Fr. Min Dionisio celebrates a send-off Mass for lay missionary Hyein Noh at Myeongdong Cathedral on April 14, 2025.

Hyein Noh, a South Korean, returns to the Philippines as a lay missionary.

On April 14, Father Min Dionisio presided over a send-off Mass for Noh, a lay member of the Missionary Society of St. Columban, commonly known as the Columbans, at the Myeongdong Cathedral, also known as the Cathedral Church of Our Lady of the Immaculate Conception.

In 2011, the Sunggol-up Semi-Foreign Mission sent Noh to the Philippines as a missionary, where she served in a slum area near Manila, the capital of the country.

In 2019, she was announced as the Korean branch and worked as the coordinator of the Pyeongsin-do missionary for five years.

“I was a Catholic Climate Action Operating Committee member and the Action Team Leader in various activities that took care of the environment," she says.

“I express gratitude for the hard work in the Korean branch, sending them off to the mission area,” shared Noh.

On March 1, 2019, she was welcomed when she returned to Korea from the Philippines. While working in Korea, she received a lot of love and support from the Korean branch, she adds.

“Now I am back on the mission road to the Philippines,” she said.

During the send-off Mass, she thanked me for the love from the Golleung class family, sponsor members, staff, and everyone she met in Korea.

In his homily, Father Dionisio, a priest with the Missionary Society of St.

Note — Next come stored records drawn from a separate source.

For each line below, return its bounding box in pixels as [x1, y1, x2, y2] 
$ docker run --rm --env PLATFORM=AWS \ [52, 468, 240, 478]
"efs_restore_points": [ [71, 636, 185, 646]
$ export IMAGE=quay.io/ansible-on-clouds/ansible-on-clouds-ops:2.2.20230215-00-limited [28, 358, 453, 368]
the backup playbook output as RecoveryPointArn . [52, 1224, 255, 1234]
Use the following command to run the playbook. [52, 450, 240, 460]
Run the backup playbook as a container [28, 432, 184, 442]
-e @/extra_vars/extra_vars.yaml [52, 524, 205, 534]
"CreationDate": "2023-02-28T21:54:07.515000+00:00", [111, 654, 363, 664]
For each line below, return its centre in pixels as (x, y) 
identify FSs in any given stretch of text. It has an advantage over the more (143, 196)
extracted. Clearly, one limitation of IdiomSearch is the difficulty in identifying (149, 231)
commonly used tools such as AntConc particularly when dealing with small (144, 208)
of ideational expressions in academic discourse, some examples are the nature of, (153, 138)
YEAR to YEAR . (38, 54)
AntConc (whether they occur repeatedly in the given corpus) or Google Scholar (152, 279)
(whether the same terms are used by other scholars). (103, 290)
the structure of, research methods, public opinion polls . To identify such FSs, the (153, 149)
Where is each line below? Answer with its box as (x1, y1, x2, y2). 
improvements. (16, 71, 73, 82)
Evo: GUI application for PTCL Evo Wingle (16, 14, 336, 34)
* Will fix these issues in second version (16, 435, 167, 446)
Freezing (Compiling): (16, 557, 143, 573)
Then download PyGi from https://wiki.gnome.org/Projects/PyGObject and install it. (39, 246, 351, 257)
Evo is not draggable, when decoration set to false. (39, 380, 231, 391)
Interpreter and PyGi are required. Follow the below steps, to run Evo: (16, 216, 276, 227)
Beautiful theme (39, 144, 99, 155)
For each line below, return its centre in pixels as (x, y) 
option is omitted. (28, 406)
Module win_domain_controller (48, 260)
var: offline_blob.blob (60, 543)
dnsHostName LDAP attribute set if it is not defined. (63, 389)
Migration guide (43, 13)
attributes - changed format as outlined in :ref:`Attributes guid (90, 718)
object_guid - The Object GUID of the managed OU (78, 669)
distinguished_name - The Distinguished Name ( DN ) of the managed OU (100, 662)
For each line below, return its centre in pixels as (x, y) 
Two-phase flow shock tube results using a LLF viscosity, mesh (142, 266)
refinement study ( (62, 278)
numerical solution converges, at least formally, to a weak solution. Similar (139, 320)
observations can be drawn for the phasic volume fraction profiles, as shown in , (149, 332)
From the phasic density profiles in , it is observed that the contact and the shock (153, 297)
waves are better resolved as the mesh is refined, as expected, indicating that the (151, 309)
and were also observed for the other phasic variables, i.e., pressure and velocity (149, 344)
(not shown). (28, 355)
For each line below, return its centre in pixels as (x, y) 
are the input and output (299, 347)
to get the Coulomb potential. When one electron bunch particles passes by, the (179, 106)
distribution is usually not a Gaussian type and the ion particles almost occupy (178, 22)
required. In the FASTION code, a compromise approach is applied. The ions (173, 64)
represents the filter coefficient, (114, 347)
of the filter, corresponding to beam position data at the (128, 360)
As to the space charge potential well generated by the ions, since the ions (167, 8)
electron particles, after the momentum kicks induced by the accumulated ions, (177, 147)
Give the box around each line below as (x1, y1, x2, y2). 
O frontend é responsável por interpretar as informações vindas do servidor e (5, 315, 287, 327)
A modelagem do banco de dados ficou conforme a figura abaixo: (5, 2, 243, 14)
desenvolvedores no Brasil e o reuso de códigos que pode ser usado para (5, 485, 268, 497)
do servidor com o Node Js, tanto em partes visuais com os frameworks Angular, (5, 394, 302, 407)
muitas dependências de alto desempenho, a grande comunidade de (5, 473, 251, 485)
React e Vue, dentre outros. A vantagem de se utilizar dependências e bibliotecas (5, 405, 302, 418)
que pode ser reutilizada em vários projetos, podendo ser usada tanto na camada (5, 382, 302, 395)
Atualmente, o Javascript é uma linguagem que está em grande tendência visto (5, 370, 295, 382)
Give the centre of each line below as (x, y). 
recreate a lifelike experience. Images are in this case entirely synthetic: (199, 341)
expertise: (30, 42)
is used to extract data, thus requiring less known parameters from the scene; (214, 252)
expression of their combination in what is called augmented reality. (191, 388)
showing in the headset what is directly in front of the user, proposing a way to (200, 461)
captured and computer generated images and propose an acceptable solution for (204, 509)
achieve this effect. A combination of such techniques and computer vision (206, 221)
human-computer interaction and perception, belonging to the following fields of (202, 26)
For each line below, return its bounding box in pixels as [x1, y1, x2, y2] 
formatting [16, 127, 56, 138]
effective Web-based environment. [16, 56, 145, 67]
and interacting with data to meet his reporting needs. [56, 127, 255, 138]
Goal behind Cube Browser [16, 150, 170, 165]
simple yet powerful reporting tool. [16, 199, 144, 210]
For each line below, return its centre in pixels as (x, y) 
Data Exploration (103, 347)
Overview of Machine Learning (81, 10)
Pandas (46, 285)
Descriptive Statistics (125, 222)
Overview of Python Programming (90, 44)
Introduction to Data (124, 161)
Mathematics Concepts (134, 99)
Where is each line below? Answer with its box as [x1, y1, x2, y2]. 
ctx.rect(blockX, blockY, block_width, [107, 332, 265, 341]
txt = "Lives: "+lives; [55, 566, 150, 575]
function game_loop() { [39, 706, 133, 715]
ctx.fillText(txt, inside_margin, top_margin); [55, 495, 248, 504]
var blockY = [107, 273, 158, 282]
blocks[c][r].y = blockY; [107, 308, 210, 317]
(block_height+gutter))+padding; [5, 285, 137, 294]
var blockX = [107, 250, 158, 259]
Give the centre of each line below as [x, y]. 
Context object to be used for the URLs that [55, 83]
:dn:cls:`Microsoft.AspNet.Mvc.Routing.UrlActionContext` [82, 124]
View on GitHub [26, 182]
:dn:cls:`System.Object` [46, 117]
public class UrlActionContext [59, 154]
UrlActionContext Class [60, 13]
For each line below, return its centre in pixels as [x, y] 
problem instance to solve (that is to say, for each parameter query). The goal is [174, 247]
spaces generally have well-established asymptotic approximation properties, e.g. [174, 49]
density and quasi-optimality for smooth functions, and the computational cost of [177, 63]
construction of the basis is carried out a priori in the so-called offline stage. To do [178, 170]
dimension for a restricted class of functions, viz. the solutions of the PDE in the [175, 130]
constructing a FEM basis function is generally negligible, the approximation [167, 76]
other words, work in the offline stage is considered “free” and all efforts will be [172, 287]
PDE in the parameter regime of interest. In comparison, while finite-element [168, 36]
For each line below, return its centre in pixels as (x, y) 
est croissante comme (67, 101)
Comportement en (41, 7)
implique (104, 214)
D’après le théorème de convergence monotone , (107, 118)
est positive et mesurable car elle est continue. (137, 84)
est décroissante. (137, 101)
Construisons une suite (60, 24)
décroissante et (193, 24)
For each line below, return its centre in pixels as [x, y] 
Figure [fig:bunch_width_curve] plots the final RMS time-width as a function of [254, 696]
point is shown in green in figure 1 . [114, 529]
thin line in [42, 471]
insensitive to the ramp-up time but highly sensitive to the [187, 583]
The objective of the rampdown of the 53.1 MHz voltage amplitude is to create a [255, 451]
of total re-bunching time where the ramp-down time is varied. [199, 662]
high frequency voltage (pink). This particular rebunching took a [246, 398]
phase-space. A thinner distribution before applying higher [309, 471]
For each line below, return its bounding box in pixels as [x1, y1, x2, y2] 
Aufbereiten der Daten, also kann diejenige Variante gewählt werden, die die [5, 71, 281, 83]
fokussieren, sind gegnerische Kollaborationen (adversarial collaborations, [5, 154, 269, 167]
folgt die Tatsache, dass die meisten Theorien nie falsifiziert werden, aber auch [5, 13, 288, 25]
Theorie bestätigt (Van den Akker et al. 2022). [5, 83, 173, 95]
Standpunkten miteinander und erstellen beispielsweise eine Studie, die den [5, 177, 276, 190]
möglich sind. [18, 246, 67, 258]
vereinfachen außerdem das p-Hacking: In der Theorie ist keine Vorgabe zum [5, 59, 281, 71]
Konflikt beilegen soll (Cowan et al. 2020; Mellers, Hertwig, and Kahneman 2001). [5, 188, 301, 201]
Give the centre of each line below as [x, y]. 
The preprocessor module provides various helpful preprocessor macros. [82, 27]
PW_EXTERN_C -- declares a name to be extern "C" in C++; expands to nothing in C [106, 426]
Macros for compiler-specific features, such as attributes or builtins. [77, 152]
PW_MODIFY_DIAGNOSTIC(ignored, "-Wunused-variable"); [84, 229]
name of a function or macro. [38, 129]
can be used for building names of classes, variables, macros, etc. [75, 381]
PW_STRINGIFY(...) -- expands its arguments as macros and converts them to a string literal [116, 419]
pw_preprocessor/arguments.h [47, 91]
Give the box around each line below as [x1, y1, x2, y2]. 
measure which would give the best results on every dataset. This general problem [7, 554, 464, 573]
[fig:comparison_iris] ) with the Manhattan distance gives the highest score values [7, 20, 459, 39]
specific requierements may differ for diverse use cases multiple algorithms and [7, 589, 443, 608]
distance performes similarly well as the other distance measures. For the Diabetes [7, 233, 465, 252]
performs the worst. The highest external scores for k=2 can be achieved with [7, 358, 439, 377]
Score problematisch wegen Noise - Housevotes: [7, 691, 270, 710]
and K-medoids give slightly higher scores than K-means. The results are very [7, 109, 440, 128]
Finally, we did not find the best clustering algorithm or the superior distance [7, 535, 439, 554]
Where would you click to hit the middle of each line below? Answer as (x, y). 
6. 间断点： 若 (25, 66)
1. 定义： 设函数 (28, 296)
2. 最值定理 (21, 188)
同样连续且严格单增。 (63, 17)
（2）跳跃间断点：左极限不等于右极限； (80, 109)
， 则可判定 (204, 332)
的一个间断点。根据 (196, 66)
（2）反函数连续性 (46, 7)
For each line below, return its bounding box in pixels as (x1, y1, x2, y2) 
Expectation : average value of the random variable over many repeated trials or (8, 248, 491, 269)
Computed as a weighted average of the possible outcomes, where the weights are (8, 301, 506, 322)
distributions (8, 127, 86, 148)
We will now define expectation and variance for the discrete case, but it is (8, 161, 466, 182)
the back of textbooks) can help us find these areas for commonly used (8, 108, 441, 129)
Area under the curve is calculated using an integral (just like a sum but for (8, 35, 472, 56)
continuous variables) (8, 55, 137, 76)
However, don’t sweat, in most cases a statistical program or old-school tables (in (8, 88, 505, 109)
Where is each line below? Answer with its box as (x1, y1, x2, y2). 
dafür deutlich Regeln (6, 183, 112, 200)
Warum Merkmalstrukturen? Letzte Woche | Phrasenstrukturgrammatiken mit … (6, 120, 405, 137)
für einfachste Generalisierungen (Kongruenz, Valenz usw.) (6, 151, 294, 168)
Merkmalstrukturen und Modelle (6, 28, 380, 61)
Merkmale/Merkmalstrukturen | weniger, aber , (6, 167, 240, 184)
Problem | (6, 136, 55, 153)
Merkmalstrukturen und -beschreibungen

Columban (Columbans), reminded Noh to commit to the cause of the Gospel while working in the Philippines, a predominantly Christian nation.

He also asked people who attended the occasion to pray for Noh, who is embarking on a new missionary journey, and send her support.

The Missionary Society of St. Columban was formally founded in Ireland in 1918 and takes its name from St. Columban, Ireland’s sixth-century missionary to Europe. Its missionaries are currently working in at least 20 countries.

They are known for missionary work in various countries, including the Philippines. Many are part of the Columbans, who train and assign laymen and women around the world as missionaries.